WHAT TO WORK ON
All that is wanted is the line with "محدداستعمال کرتے ہوۓ" and each line after it to the end of the data below, set down exactly and without pictures.

[SUPPLIED INFORMATION — start]

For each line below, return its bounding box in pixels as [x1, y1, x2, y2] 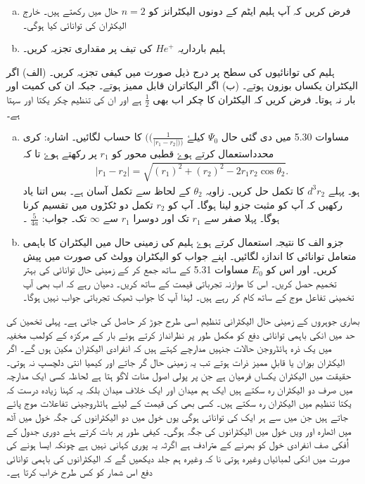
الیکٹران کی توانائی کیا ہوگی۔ [23, 17, 127, 32]
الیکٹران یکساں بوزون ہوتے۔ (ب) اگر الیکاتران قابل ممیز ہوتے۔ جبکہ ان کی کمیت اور [6, 78, 358, 93]
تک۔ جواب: [41, 211, 87, 225]
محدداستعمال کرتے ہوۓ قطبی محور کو [112, 145, 274, 160]
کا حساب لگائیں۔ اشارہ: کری [23, 129, 142, 144]
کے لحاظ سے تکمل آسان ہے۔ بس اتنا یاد [23, 183, 191, 197]
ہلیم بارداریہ [177, 41, 226, 55]
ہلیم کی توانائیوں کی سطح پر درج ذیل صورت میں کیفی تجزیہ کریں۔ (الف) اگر [6, 64, 335, 79]
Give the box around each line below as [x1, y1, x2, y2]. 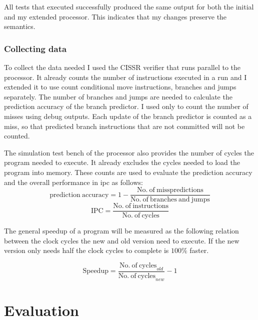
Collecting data [4, 42, 67, 54]
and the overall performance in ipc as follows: [4, 176, 143, 187]
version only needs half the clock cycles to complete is [4, 245, 169, 255]
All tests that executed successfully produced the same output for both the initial [4, 1, 254, 11]
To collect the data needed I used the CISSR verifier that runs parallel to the [4, 62, 240, 72]
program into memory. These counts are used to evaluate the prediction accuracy [4, 166, 252, 177]
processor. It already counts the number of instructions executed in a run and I [4, 71, 247, 82]
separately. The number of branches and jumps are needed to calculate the [4, 91, 232, 101]

[SUPPLIED INFORMATION — finish]

WORKED SOLUTION
محدداستعمال کرتے ہوۓ قطبی محور کو [112, 145, 274, 160]
کا حساب لگائیں۔ اشارہ: کری [23, 129, 142, 144]
کے لحاظ سے تکمل آسان ہے۔ بس اتنا یاد [23, 183, 191, 197]
ہلیم بارداریہ [177, 41, 226, 55]
ہلیم کی توانائیوں کی سطح پر درج ذیل صورت میں کیفی تجزیہ کریں۔ (الف) اگر [6, 64, 335, 79]
Give the box around each line below as [x1, y1, x2, y2]. 
Collecting data [4, 42, 67, 54]
and the overall performance in ipc as follows: [4, 176, 143, 187]
version only needs half the clock cycles to complete is [4, 245, 169, 255]
All tests that executed successfully produced the same output for both the initial [4, 1, 254, 11]
To collect the data needed I used the CISSR verifier that runs parallel to the [4, 62, 240, 72]
program into memory. These counts are used to evaluate the prediction accuracy [4, 166, 252, 177]
processor. It already counts the number of instructions executed in a run and I [4, 71, 247, 82]
separately. The number of branches and jumps are needed to calculate the [4, 91, 232, 101]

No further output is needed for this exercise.